_TASK INSTRUCTIONS_
Restate the records underneath, keeping each one exactly the same.

=== PROVIDED DATA ===

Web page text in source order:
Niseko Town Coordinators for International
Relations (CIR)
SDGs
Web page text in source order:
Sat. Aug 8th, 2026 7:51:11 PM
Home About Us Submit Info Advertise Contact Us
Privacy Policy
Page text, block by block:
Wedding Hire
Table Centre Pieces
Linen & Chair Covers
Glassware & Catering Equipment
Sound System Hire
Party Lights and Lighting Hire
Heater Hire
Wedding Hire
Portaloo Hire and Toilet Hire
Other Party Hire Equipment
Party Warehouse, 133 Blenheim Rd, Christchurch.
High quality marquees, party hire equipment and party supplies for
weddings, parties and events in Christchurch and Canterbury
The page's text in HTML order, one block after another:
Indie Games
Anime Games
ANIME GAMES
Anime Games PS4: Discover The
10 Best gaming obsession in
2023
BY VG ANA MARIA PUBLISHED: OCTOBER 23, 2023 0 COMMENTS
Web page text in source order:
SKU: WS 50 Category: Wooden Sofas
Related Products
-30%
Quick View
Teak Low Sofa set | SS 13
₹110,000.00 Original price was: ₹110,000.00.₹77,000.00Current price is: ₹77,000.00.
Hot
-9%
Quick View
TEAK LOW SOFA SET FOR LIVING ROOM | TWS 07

===

_ANSWER SECTION_
Web page text in source order:
Niseko Town Coordinators for International
Relations (CIR)
SDGs
Web page text in source order:
Sat. Aug 8th, 2026 7:51:11 PM
Home About Us Submit Info Advertise Contact Us
Privacy Policy
Page text, block by block:
Wedding Hire
Table Centre Pieces
Linen & Chair Covers
Glassware & Catering Equipment
Sound System Hire
Party Lights and Lighting Hire
Heater Hire
Wedding Hire
Portaloo Hire and Toilet Hire
Other Party Hire Equipment
Party Warehouse, 133 Blenheim Rd, Christchurch.
High quality marquees, party hire equipment and party supplies for
weddings, parties and events in Christchurch and Canterbury
The page's text in HTML order, one block after another:
Indie Games
Anime Games
ANIME GAMES
Anime Games PS4: Discover The
10 Best gaming obsession in
2023
BY VG ANA MARIA PUBLISHED: OCTOBER 23, 2023 0 COMMENTS
Web page text in source order:
SKU: WS 50 Category: Wooden Sofas
Related Products
-30%
Quick View
Teak Low Sofa set | SS 13
₹110,000.00 Original price was: ₹110,000.00.₹77,000.00Current price is: ₹77,000.00.
Hot
-9%
Quick View
TEAK LOW SOFA SET FOR LIVING ROOM | TWS 07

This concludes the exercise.